但后面这几句话却在司徒玺恳求却非警告的目光中,全部咽了回去。
然即使这样,夏小舟还是大概猜到了他后面的话,心里就更过意不去了,“你们住在哪里?如果方便的话,我想煲汤给你喝,直到你痊愈为止,也算是我的一点歉意,不知道可不可以?”哎,她什么都没有什么都不会,惟一拿得出手的,就是她煲的汤了,只要能让司徒玺早点好起来,她就多受累一点吧!
几乎是她话音刚落,司徒玺已答道:“当然方便。”双眼亮晶晶的,衬得他没有血色的脸一下子精神了许多,“你住哪里?”
夏小舟报了米娜家的地址:“我暂时住在朋友家中,虽然离城区有点远,好在我现在没有工作,有的是时间。”
司徒玺浅浅一笑:“我们也住那里,真是好巧!”
高宣在一旁暗叹了一口气,开始在脑中搜索起到底是谁名下在那里有一幢别墅了,貌似是老三还是老五?也不知道装修过没有,会不会连张床都没有啊?
高宣正打算先打个电话确认一下是谁名下有一幢别墅在夏小舟报的那个地址,让立刻找人该打扫的打扫,该添置家具的添置家具去,就听到一阵敲门声。
他浑身的肌肉立刻紧绷起来,起身豹子一般敏捷的跳到门后去,沉声问道:“谁?”
“是林枫让我来的。”门外一个男声应了一句。
高宣紧绷着的肌肉这才放松一些,顺手拉开了门。就看见门外站着一个穿着白大褂,理着小平头,很是干净清爽的年轻医生。高宣也不多说,示意他进了屋子,然后再次关上了门。
“先自报一下家门,我叫楚怀哲,是林枫那厮的大学室友。”年轻医生一进来就笑眯眯的道,声音有些微的沙哑,但很有磁性。
高宣却没有心情跟他寒暄,“既然是林枫的兄弟,也就是我们大家的兄弟,我们也没什么好避着你的。”把司徒玺的情况大致说了一遍,“当时有点失血过多,之后又一直没有得到调养,伤口裂开了,而且有化脓的趋势。”
楚怀哲敛去笑容,严肃的点点头表示知道了,就上前拉下司徒玺的西装,又拉开他的衬衣,微眯起双眼检查起伤口来,“是有一点发炎,不过没事,重新清洗一下伤口,包扎一下,再吃点药消消炎就好了。”说着变戏法似的拿出一个药箱,专注的为司徒玺清洗包扎起伤口来。
期间夏小舟一直紧皱眉头看着司徒玺,见他由始至终连眉头都没有皱一下,甚至还偶尔回视她一眼,或是跟高宣说两句话,好像伤口是长在别人身上一样,忽然想起当日他在没有麻醉剂的情况下动手术时高宣说过的那句话‘曾经为了能活下去,比这更大的痛苦老大都承受过,这一次,他当然也能承受住!’,心情不由有些复杂,司徒玺他,一定吃过很多苦吧?

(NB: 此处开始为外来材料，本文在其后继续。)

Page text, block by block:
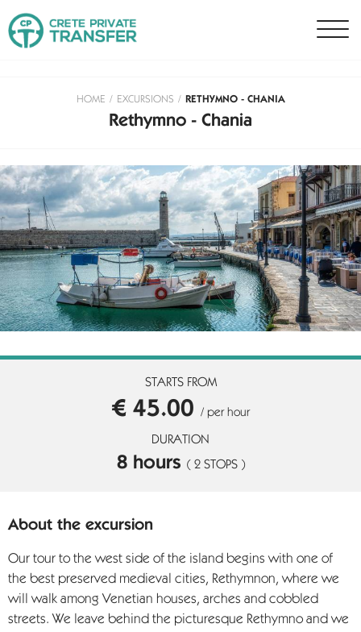
HOME / EXCURSIONS / RETHYMNO - CHANIA
Rethymno - Chania
STARTS FROM
€ 45.00 / per hour
DURATION
8 hours ( 2 STOPS )
About the excursion
Our tour to the west side of the island begins with one of
the best preserved medieval cities, Rethymnon, where we
will walk among Venetian houses, arches and cobbled
streets. We leave behind the picturesque Rethymno and we
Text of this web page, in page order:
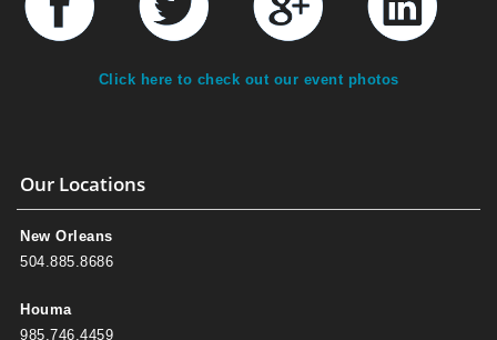
Click here to check out our event photos
Our Locations
New Orleans
504.885.8686
Houma
985.746.4459
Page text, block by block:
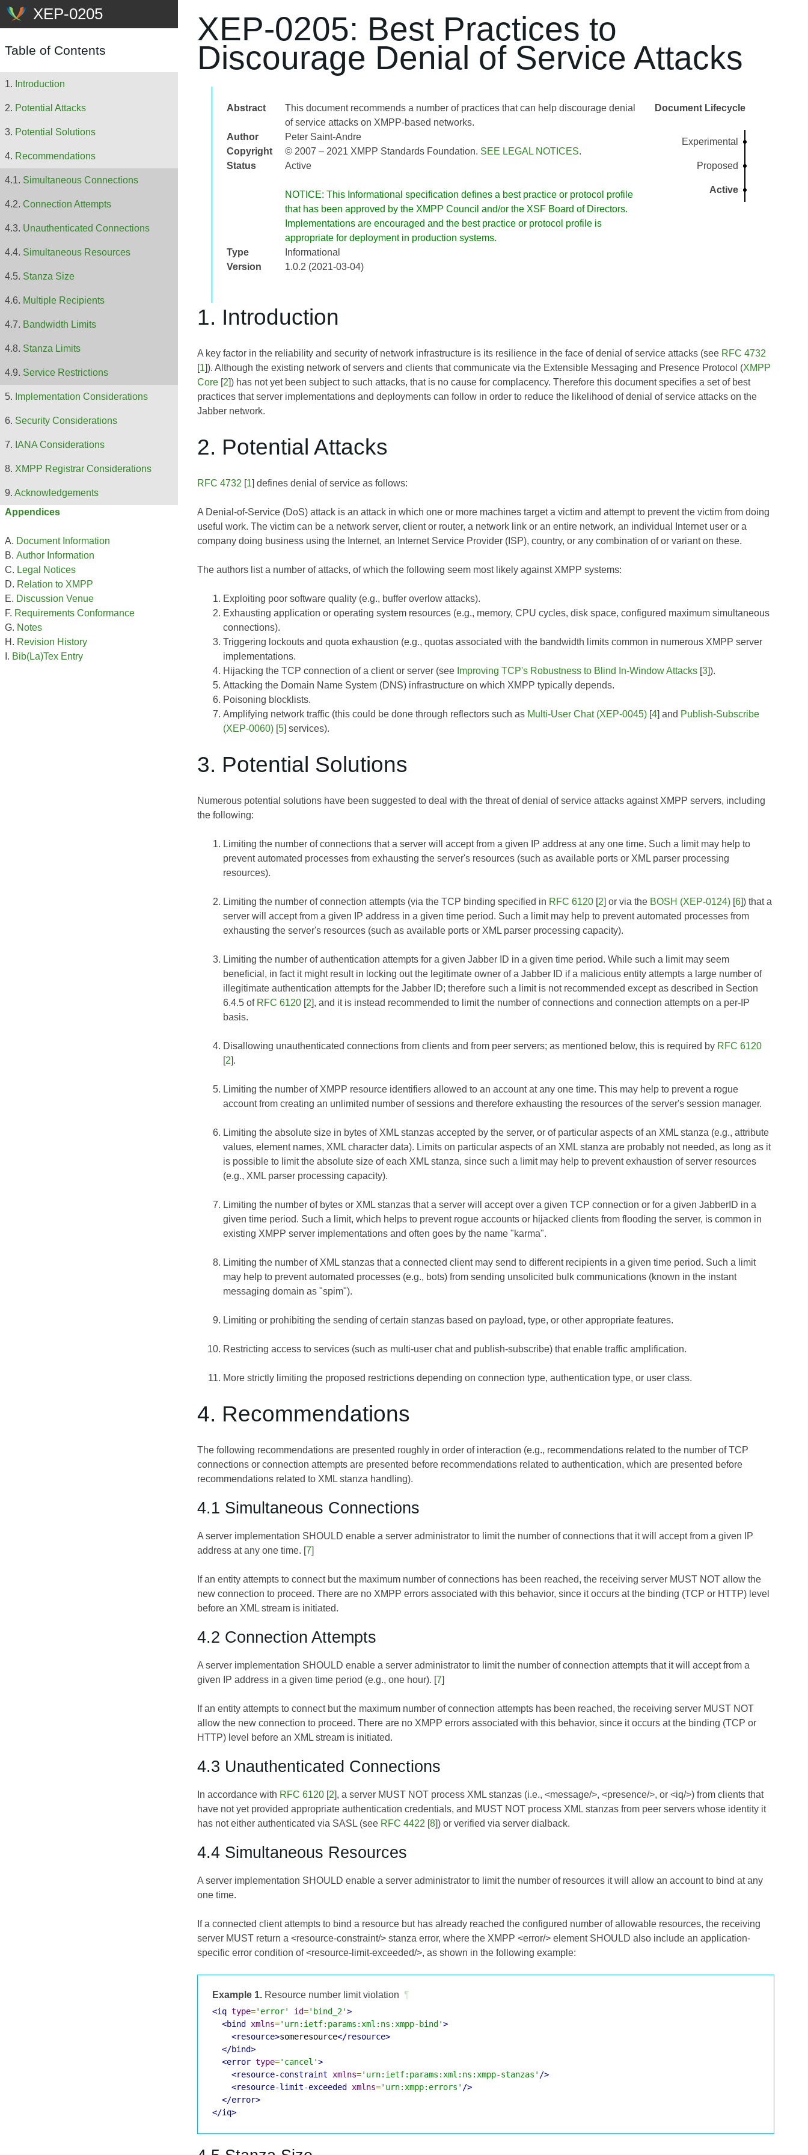
XEP-0205: Best Practices to
Discourage Denial of Service Attacks
Abstract
This document recommends a number of practices that can help discourage denial
of service attacks on XMPP-based networks.
Author
Peter Saint-Andre
Copyright
© 2007 – 2021 XMPP Standards Foundation. SEE LEGAL NOTICES.
Status
Active
NOTICE: This Informational specification defines a best practice or protocol profile
that has been approved by the XMPP Council and/or the XSF Board of Directors.
Implementations are encouraged and the best practice or protocol profile is
appropriate for deployment in production systems.
Type
Informational
Version
1.0.2 (2021-03-04)
Document Lifecycle
Experimental
Proposed
Active
Table of Contents
Introduction
Potential Attacks
Potential Solutions
Recommendations
Simultaneous Connections
Connection Attempts
Unauthenticated Connections
Simultaneous Resources
Stanza Size
Multiple Recipients
Bandwidth Limits
Stanza Limits
Service Restrictions
Implementation Considerations
Security Considerations
IANA Considerations
XMPP Registrar Considerations
Acknowledgements
Appendices
Document Information
Author Information
Legal Notices
Relation to XMPP
Discussion Venue
Requirements Conformance
Notes
Revision History
Bib(La)Tex Entry
1. Introduction
A key factor in the reliability and security of network infrastructure is its resilience in the face of denial of service attacks (see RFC 4732
[1]). Although the existing network of servers and clients that communicate via the Extensible Messaging and Presence Protocol (XMPP
Core [2]) has not yet been subject to such attacks, that is no cause for complacency. Therefore this document specifies a set of best
practices that server implementations and deployments can follow in order to reduce the likelihood of denial of service attacks on the
Jabber network.
2. Potential Attacks
RFC 4732 [1] defines denial of service as follows:
A Denial-of-Service (DoS) attack is an attack in which one or more machines target a victim and attempt to prevent the victim from doing
useful work. The victim can be a network server, client or router, a network link or an entire network, an individual Internet user or a
company doing business using the Internet, an Internet Service Provider (ISP), country, or any combination of or variant on these.
The authors list a number of attacks, of which the following seem most likely against XMPP systems:
Exploiting poor software quality (e.g., buffer overlow attacks).
Exhausting application or operating system resources (e.g., memory, CPU cycles, disk space, configured maximum simultaneous
connections).
Triggering lockouts and quota exhaustion (e.g., quotas associated with the bandwidth limits common in numerous XMPP server
implementations.
Hijacking the TCP connection of a client or server (see Improving TCP's Robustness to Blind In-Window Attacks [3]).
Attacking the Domain Name System (DNS) infrastructure on which XMPP typically depends.
Poisoning blocklists.
Amplifying network traffic (this could be done through reflectors such as Multi-User Chat (XEP-0045) [4] and Publish-Subscribe
(XEP-0060) [5] services).
3. Potential Solutions
Numerous potential solutions have been suggested to deal with the threat of denial of service attacks against XMPP servers, including
the following:
Limiting the number of connections that a server will accept from a given IP address at any one time. Such a limit may help to
prevent automated processes from exhausting the server's resources (such as available ports or XML parser processing
resources).
Limiting the number of connection attempts (via the TCP binding specified in RFC 6120 [2] or via the BOSH (XEP-0124) [6]) that a
server will accept from a given IP address in a given time period. Such a limit may help to prevent automated processes from
exhausting the server's resources (such as available ports or XML parser processing capacity).
Limiting the number of authentication attempts for a given Jabber ID in a given time period. While such a limit may seem
beneficial, in fact it might result in locking out the legitimate owner of a Jabber ID if a malicious entity attempts a large number of
illegitimate authentication attempts for the Jabber ID; therefore such a limit is not recommended except as described in Section
6.4.5 of RFC 6120 [2], and it is instead recommended to limit the number of connections and connection attempts on a per-IP
basis.
Disallowing unauthenticated connections from clients and from peer servers; as mentioned below, this is required by RFC 6120
[2].
Limiting the number of XMPP resource identifiers allowed to an account at any one time. This may help to prevent a rogue
account from creating an unlimited number of sessions and therefore exhausting the resources of the server's session manager.
Limiting the absolute size in bytes of XML stanzas accepted by the server, or of particular aspects of an XML stanza (e.g., attribute
values, element names, XML character data). Limits on particular aspects of an XML stanza are probably not needed, as long as it
is possible to limit the absolute size of each XML stanza, since such a limit may help to prevent exhaustion of server resources
(e.g., XML parser processing capacity).
Limiting the number of bytes or XML stanzas that a server will accept over a given TCP connection or for a given JabberID in a
given time period. Such a limit, which helps to prevent rogue accounts or hijacked clients from flooding the server, is common in
existing XMPP server implementations and often goes by the name "karma".
Limiting the number of XML stanzas that a connected client may send to different recipients in a given time period. Such a limit
may help to prevent automated processes (e.g., bots) from sending unsolicited bulk communications (known in the instant
messaging domain as "spim").
Limiting or prohibiting the sending of certain stanzas based on payload, type, or other appropriate features.
Restricting access to services (such as multi-user chat and publish-subscribe) that enable traffic amplification.
More strictly limiting the proposed restrictions depending on connection type, authentication type, or user class.
4. Recommendations
The following recommendations are presented roughly in order of interaction (e.g., recommendations related to the number of TCP
connections or connection attempts are presented before recommendations related to authentication, which are presented before
recommendations related to XML stanza handling).
4.1 Simultaneous Connections
A server implementation SHOULD enable a server administrator to limit the number of connections that it will accept from a given IP
address at any one time. [7]
If an entity attempts to connect but the maximum number of connections has been reached, the receiving server MUST NOT allow the
new connection to proceed. There are no XMPP errors associated with this behavior, since it occurs at the binding (TCP or HTTP) level
before an XML stream is initiated.
4.2 Connection Attempts
A server implementation SHOULD enable a server administrator to limit the number of connection attempts that it will accept from a
given IP address in a given time period (e.g., one hour). [7]
If an entity attempts to connect but the maximum number of connection attempts has been reached, the receiving server MUST NOT
allow the new connection to proceed. There are no XMPP errors associated with this behavior, since it occurs at the binding (TCP or
HTTP) level before an XML stream is initiated.
4.3 Unauthenticated Connections
In accordance with RFC 6120 [2], a server MUST NOT process XML stanzas (i.e., <message/>, <presence/>, or <iq/>) from clients that
have not yet provided appropriate authentication credentials, and MUST NOT process XML stanzas from peer servers whose identity it
has not either authenticated via SASL (see RFC 4422 [8]) or verified via server dialback.
4.4 Simultaneous Resources
A server implementation SHOULD enable a server administrator to limit the number of resources it will allow an account to bind at any
one time.
If a connected client attempts to bind a resource but has already reached the configured number of allowable resources, the receiving
server MUST return a <resource-constraint/> stanza error, where the XMPP <error/> element SHOULD also include an application-
specific error condition of <resource-limit-exceeded/>, as shown in the following example:
Example 1. Resource number limit violation ¶
<iq type='error' id='bind_2'>
<bind
xmlns='urn:ietf:params:xml:ns:xmpp-bind'>
<resource>someresource</resource>
</bind>
<error type='cancel'>
<resource-constraint
xmlns='urn:ietf:params:xml:ns:xmpp-stanzas' />
<resource-limit-exceeded
xmlns='urn:xmpp:errors' />
</error>
</iq>

感受到夏小舟看过来的目光中带着悲悯,司徒玺的心里忽然涌上一种难以言喻的感觉来,酸酸的,涩涩的,带着几分淡淡的甜蜜,却又有几分狼狈与难过,他要的不是她的悲悯,他司徒玺也从不需要别人的悲悯!
“我想喝水。”他喉头动了一下,声音略显暗哑的跟夏小舟说。
夏小舟愣了一下,才反应过来:“哦,好,我马上给你倒去。”四处张望了一下,见靠窗的墙角有个饮水机,也没多想,抓起桌上刚才自己喝过的杯子,就给他倒水去了。
等她等着水烧开,倒了大半杯回来时,司徒玺的伤口已包扎完了,高宣正在帮他整理衣服。楚怀哲则正低头在药箱里翻找着什么。
“这药一天吃两次。”楚坏哲从药箱里翻了一盒西药出来。
不等高宣接过,夏小舟已抢先将药截了过来,双眼亮晶晶的问楚怀哲:“一天两次,那一次吃多少呢?”